Damit Meekan tatsächlich bestmöglich die Termine vereinbaren und verwalten kann, muss ihm der Nutzer Einblick in sein Leben gewähren. Er muss ihm Dinge anvertrauen, die auch gute Assistentinnen und Assistenten wissen: wen man eigentlich nicht treffen mag. "Meekan ist höflich. Der Betreffende kriegt dann stets eine Antwort: ,Tut mir leid, Matty ist im Moment leider sehr beschäftigt!' Er würde aber nie meine wahren Gründe verraten", sagt Marinsky lachend. Aber Meekan sollte noch mehr wissen: wann man aufsteht, ab wann man Termine haben will und zu welcher Uhrzeit man auf keinen Fall gestört werden möchte. "Nur wenn der Bot das weiß, kann er auch danach handeln. Und er wird schweigen", versichert der Industriedesigner.

Auch Doodle-Chef Ottino beteuert, dass die Daten mit niemandem geteilt werden, weder mit den Teammitgliedern noch mit dem Chef. "Die Schweiz ist bekannt dafür, dass hier die Privatsphäre gewahrt bleibt", verweist Ottino auf den Firmensitz von Doodle in Zürich.

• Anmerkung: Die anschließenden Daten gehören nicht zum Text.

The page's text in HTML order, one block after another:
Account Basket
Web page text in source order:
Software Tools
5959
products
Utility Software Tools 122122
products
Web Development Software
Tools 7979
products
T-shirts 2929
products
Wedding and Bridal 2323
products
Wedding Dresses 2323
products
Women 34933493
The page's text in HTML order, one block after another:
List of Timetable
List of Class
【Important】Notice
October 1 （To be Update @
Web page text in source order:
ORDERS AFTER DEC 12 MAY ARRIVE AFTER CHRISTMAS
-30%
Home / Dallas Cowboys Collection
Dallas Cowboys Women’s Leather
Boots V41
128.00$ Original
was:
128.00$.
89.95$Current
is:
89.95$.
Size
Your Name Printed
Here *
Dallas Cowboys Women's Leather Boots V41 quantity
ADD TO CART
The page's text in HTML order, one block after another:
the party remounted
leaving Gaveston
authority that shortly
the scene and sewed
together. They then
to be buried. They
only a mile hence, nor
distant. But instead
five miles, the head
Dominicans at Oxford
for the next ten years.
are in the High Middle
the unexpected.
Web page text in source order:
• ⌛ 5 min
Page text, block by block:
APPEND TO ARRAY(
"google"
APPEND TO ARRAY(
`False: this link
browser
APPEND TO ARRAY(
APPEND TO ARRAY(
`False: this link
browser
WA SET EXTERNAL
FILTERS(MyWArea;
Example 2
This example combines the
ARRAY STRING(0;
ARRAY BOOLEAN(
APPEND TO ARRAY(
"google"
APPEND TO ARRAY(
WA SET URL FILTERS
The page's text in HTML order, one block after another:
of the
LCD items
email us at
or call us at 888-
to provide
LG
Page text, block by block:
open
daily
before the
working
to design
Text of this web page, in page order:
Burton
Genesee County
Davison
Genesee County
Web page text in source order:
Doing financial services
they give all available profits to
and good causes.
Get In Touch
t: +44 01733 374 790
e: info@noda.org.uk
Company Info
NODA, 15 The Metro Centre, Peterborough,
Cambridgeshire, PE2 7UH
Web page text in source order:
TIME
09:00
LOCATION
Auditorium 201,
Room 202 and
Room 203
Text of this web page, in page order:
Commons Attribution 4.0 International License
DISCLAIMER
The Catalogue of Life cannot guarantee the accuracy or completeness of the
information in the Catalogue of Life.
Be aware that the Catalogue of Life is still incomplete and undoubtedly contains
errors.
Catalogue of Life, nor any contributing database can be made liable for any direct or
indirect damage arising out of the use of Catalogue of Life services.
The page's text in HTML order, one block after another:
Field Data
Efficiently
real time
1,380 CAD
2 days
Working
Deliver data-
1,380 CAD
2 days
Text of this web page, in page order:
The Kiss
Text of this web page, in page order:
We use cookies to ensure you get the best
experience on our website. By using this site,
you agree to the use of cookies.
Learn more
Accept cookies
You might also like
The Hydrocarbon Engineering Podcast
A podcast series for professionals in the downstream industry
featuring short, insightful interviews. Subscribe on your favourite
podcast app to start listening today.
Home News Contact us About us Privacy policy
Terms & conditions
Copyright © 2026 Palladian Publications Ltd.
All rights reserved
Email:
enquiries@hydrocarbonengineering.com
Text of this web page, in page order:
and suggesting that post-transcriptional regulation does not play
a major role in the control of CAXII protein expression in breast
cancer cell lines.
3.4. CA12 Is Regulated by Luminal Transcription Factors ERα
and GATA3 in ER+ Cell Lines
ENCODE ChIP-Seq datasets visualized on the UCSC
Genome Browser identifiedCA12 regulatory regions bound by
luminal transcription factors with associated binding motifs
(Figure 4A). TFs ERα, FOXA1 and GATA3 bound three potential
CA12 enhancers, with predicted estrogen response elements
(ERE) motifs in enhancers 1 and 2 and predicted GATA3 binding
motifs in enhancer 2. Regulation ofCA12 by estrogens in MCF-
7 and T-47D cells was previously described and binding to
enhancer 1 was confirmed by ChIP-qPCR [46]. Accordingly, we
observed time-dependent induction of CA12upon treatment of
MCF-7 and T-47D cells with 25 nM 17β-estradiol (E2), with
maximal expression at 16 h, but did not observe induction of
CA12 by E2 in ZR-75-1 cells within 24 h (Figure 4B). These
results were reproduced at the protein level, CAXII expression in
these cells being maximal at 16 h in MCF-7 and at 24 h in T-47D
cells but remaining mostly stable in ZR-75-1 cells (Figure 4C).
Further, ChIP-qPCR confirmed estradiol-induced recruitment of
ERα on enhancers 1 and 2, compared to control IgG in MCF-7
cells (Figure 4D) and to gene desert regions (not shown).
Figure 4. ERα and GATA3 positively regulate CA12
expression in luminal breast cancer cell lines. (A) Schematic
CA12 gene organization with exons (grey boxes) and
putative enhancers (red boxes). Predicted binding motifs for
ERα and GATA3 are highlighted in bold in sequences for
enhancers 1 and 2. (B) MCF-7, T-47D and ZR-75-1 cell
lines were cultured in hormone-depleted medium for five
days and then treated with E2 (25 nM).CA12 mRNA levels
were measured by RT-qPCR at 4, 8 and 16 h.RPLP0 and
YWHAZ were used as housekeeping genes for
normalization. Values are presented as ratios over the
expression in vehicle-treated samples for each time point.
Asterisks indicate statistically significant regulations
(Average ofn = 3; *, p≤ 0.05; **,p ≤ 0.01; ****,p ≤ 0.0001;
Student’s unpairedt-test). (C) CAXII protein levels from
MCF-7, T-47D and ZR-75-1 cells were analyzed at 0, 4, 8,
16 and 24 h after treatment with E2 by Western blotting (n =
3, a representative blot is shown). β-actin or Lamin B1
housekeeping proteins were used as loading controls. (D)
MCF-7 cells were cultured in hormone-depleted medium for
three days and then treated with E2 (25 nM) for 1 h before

Doodle will in Zukunft verstärkt Geschäftskunden ansprechen

Ein Blick auf den von Meekan verwalteten Kalender eines seiner Gründerväter verrät viel: dass Mariansky seit dem 10. August 176 Termine mit 123 Kollegen absolviert hat - das macht 217 Sitzungsstunden, verrät der Bot und fügt noch ein mit einer Schweißperle versehenes Smiley dazu. Meekan weiß auch, wann der arbeitsintensivste Tag ist: Mittwoch - und dass die häufigsten Termine zwischen 10 und 11 Uhr absolviert werden. Auf den Dienstag fällt eine graue Lücke von zwei Stunden am Nachmittag, da kümmert sich Mariansky um sein Kind.

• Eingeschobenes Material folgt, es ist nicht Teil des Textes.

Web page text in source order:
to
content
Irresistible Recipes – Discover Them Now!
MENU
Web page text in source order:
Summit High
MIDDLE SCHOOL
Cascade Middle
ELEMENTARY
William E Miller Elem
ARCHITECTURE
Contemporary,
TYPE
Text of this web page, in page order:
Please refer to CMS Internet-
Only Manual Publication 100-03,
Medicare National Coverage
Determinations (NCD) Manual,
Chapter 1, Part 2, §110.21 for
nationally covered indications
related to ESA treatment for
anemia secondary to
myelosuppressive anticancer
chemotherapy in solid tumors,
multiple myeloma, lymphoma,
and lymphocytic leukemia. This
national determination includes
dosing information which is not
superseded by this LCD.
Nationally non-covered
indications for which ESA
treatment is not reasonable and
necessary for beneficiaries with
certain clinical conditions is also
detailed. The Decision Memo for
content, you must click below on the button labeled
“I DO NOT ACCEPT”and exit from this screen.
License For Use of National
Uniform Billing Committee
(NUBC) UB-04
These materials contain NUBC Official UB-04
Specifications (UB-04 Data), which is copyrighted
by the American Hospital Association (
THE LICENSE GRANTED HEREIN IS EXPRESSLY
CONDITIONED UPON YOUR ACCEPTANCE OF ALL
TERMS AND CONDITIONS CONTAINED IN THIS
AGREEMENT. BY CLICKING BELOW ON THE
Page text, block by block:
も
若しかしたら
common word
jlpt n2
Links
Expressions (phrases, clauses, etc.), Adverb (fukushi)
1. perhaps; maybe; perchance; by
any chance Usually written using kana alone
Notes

Während Doodle häufig von Privatpersonen genutzt wird, wird Meekan bereits stark von Geschäftskunden eingesetzt. In diesen Bereich will nun auch Doodle stärker einsteigen und entsprechende Software an Unternehmen verkaufen. Prototypen für Geschäftskunden, die direkt die Meekan-API nutzen und auf diese Weise Termine buchen und verwalten, gibt es schon. "Wir arbeiten derzeit an Premiumlösungen für Anfang nächsten Jahres, wo ein Teil dieser Intelligenz in die Doodle-Umfragen integriert wird", erklärt Ottino.

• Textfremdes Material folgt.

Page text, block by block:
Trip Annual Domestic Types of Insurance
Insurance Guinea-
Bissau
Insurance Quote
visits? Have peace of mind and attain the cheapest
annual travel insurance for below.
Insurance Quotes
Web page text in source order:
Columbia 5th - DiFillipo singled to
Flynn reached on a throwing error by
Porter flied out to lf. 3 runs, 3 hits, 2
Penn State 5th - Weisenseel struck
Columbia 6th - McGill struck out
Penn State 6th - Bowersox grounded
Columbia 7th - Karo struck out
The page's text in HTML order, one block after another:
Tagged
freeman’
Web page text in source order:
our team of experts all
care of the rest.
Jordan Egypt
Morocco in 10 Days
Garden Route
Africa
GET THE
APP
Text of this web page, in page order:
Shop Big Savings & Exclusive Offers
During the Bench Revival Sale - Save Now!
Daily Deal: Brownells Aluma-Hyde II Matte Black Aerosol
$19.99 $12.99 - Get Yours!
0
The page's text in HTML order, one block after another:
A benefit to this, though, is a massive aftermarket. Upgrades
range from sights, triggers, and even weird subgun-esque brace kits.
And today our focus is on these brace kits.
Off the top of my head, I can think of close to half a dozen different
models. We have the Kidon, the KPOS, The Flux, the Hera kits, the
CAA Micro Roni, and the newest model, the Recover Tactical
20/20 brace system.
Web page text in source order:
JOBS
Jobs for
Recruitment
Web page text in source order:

Auch Meekan muss noch lernen. Etwa, wie viel Zeit man in einer Stadt wie Tel Aviv braucht, um von A nach B zu kommen. Denn er darf die Termine nicht zu knapp hintereinander legen, vor allem zu Stoßzeiten. Und wie sieht Meekan nach Meinung seiner Erfinder eigentlich aus? "Das könnte er sein", meint Lior Yavor und zeigt auf eine handgroße schwarze Roboterfigur auf einem Sideboard. "Aber es ist auch nicht wichtig, wie er ausschaut. Wir nutzen ohnehin nur sein Gehirn."